[AVAILABLE DATA Boundary: Start]

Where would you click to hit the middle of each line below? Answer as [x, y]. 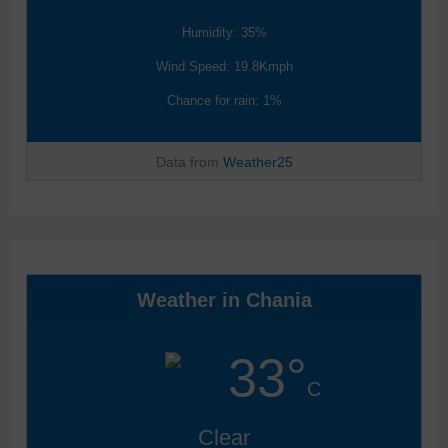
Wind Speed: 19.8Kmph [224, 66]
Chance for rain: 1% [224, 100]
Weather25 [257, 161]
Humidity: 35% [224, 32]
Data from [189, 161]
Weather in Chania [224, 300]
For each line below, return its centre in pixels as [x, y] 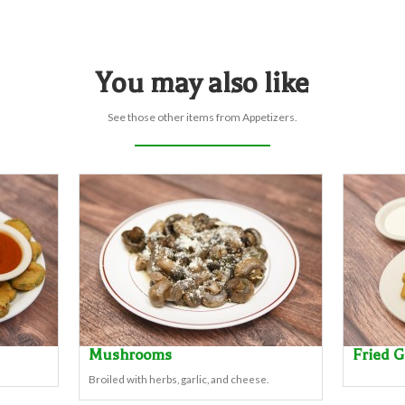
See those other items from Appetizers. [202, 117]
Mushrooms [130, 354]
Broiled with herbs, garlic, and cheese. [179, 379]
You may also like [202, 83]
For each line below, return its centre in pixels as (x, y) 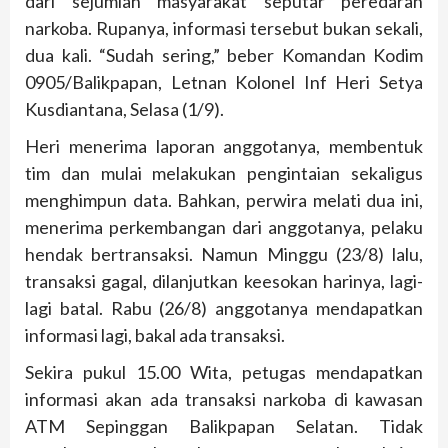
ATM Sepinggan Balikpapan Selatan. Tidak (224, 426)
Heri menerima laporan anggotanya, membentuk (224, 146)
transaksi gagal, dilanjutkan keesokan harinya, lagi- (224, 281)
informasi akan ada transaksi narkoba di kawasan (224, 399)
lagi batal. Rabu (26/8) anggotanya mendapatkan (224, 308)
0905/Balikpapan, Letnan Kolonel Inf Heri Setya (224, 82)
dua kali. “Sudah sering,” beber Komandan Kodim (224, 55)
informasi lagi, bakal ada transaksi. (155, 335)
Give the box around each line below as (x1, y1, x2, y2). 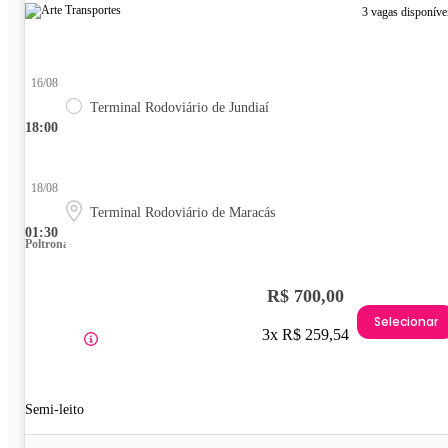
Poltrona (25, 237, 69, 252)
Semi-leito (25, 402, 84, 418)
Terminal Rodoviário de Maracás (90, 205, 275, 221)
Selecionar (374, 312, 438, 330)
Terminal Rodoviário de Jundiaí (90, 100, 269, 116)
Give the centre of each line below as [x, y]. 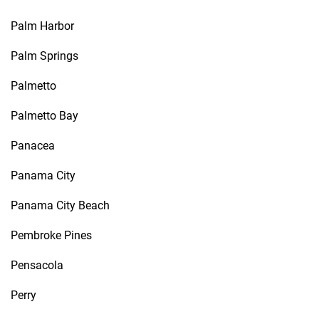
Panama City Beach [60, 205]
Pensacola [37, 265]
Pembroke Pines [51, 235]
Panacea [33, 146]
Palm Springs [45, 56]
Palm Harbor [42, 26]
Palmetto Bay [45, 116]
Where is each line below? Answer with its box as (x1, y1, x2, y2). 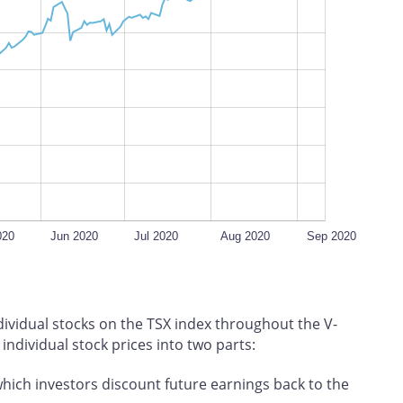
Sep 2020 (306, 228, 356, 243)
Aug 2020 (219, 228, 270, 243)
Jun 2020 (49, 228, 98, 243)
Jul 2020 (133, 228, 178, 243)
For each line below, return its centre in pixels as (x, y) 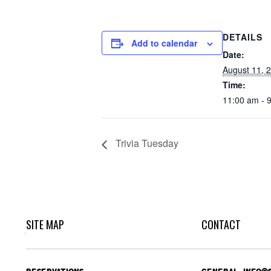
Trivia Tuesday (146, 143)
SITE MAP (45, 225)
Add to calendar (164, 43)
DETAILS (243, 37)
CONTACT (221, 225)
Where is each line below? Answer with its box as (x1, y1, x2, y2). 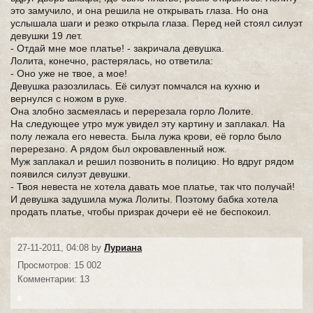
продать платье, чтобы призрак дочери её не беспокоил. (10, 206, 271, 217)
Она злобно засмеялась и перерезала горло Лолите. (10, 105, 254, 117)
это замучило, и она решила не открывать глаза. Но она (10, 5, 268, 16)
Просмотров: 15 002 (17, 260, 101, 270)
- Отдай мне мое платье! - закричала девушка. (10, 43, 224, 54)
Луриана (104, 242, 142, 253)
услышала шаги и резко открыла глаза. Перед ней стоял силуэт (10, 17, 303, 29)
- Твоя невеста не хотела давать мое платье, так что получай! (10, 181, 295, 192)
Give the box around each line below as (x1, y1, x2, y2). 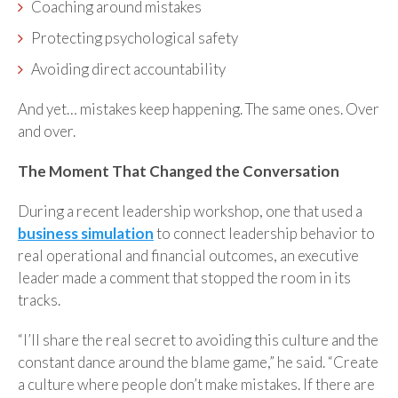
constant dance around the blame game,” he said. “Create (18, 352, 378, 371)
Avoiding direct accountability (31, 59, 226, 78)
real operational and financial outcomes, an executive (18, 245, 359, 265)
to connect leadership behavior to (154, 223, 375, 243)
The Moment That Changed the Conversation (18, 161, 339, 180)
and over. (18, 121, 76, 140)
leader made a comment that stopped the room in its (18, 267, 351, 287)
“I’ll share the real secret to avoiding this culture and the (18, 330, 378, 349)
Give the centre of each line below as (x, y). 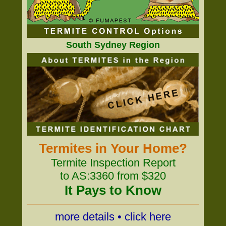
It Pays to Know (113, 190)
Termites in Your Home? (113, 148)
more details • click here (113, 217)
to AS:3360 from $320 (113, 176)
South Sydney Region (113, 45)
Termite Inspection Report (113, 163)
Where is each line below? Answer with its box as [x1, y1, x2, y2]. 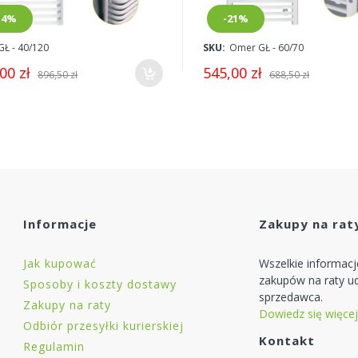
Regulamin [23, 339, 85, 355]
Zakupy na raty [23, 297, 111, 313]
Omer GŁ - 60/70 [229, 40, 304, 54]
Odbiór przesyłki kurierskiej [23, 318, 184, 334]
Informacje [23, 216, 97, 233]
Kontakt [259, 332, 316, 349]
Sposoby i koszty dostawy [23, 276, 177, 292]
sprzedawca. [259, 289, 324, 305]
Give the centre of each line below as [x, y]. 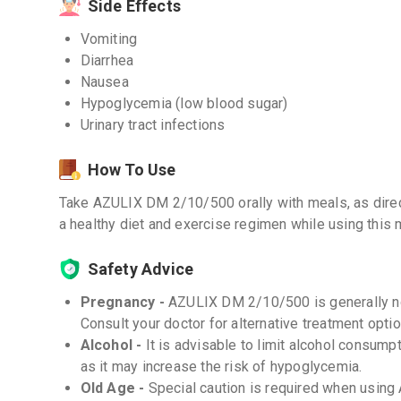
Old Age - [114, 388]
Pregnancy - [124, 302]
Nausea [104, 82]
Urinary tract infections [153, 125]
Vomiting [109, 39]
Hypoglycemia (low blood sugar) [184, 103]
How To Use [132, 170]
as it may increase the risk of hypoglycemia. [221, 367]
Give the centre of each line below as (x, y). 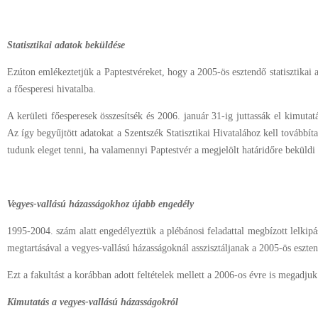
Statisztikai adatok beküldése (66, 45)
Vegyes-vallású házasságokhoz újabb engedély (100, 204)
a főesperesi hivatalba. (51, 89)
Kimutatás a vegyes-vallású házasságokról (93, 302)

[AVAILABLE DATA Boundary: End]

Each record should be printed exactly as it appears, leaving the pictures out.

> WRITTEN REPLY
Where would you click to hit the middle of each line below? Answer as [x, y]. 
Wind Speed: 19.8Kmph [224, 66]
Chance for rain: 1% [224, 100]
Weather25 [257, 161]
Humidity: 35% [224, 32]
Data from [189, 161]
Weather in Chania [224, 300]
For each line below, return its centre in pixels as [x, y] 
See those other items from Appetizers. [202, 117]
Mushrooms [130, 354]
Broiled with herbs, garlic, and cheese. [179, 379]
You may also like [202, 83]
For each line below, return its centre in pixels as (x, y) 
ATM Sepinggan Balikpapan Selatan. Tidak (224, 426)
Heri menerima laporan anggotanya, membentuk (224, 146)
transaksi gagal, dilanjutkan keesokan harinya, lagi- (224, 281)
informasi akan ada transaksi narkoba di kawasan (224, 399)
lagi batal. Rabu (26/8) anggotanya mendapatkan (224, 308)
0905/Balikpapan, Letnan Kolonel Inf Heri Setya (224, 82)
dua kali. “Sudah sering,” beber Komandan Kodim (224, 55)
informasi lagi, bakal ada transaksi. (155, 335)
Give the box around each line below as (x1, y1, x2, y2). 
Poltrona (25, 237, 69, 252)
Semi-leito (25, 402, 84, 418)
Terminal Rodoviário de Maracás (90, 205, 275, 221)
Selecionar (374, 312, 438, 330)
Terminal Rodoviário de Jundiaí (90, 100, 269, 116)
Give the centre of each line below as [x, y]. 
Panama City Beach [60, 205]
Pensacola [37, 265]
Pembroke Pines [51, 235]
Panacea [33, 146]
Palm Springs [45, 56]
Palm Harbor [42, 26]
Palmetto Bay [45, 116]
Where is each line below? Answer with its box as (x1, y1, x2, y2). 
Sep 2020 (306, 228, 356, 243)
Aug 2020 (219, 228, 270, 243)
Jun 2020 (49, 228, 98, 243)
Jul 2020 (133, 228, 178, 243)
For each line below, return its centre in pixels as (x, y) 
Trivia Tuesday (146, 143)
SITE MAP (45, 225)
Add to calendar (164, 43)
DETAILS (243, 37)
CONTACT (221, 225)
Where is each line below? Answer with its box as (x1, y1, x2, y2). 
продать платье, чтобы призрак дочери её не беспокоил. (10, 206, 271, 217)
Она злобно засмеялась и перерезала горло Лолите. (10, 105, 254, 117)
это замучило, и она решила не открывать глаза. Но она (10, 5, 268, 16)
Просмотров: 15 002 (17, 260, 101, 270)
- Отдай мне мое платье! - закричала девушка. (10, 43, 224, 54)
Луриана (104, 242, 142, 253)
услышала шаги и резко открыла глаза. Перед ней стоял силуэт (10, 17, 303, 29)
- Твоя невеста не хотела давать мое платье, так что получай! (10, 181, 295, 192)
Give the box around each line below as (x1, y1, x2, y2). 
constant dance around the blame game,” he said. “Create (18, 352, 378, 371)
Avoiding direct accountability (31, 59, 226, 78)
real operational and financial outcomes, an executive (18, 245, 359, 265)
to connect leadership behavior to (154, 223, 375, 243)
The Moment That Changed the Conversation (18, 161, 339, 180)
and over. (18, 121, 76, 140)
leader made a comment that stopped the room in its (18, 267, 351, 287)
“I’ll share the real secret to avoiding this culture and the (18, 330, 378, 349)
Give the centre of each line below as (x, y). 
It Pays to Know (113, 190)
Termites in Your Home? (113, 148)
more details • click here (113, 217)
to AS:3360 from $320 (113, 176)
South Sydney Region (113, 45)
Termite Inspection Report (113, 163)
Where is each line below? Answer with its box as [x1, y1, x2, y2]. 
Regulamin [23, 339, 85, 355]
Zakupy na raty [23, 297, 111, 313]
Omer GŁ - 60/70 [229, 40, 304, 54]
Odbiór przesyłki kurierskiej [23, 318, 184, 334]
Informacje [23, 216, 97, 233]
Kontakt [259, 332, 316, 349]
Sposoby i koszty dostawy [23, 276, 177, 292]
sprzedawca. [259, 289, 324, 305]
Give the centre of each line below as [x, y]. 
Old Age - [114, 388]
Pregnancy - [124, 302]
Nausea [104, 82]
Urinary tract infections [153, 125]
Vomiting [109, 39]
Hypoglycemia (low blood sugar) [184, 103]
How To Use [132, 170]
as it may increase the risk of hypoglycemia. [221, 367]
Give the centre of each line below as (x, y). 
Statisztikai adatok beküldése (66, 45)
Vegyes-vallású házasságokhoz újabb engedély (100, 204)
a főesperesi hivatalba. (51, 89)
Kimutatás a vegyes-vallású házasságokról (93, 302)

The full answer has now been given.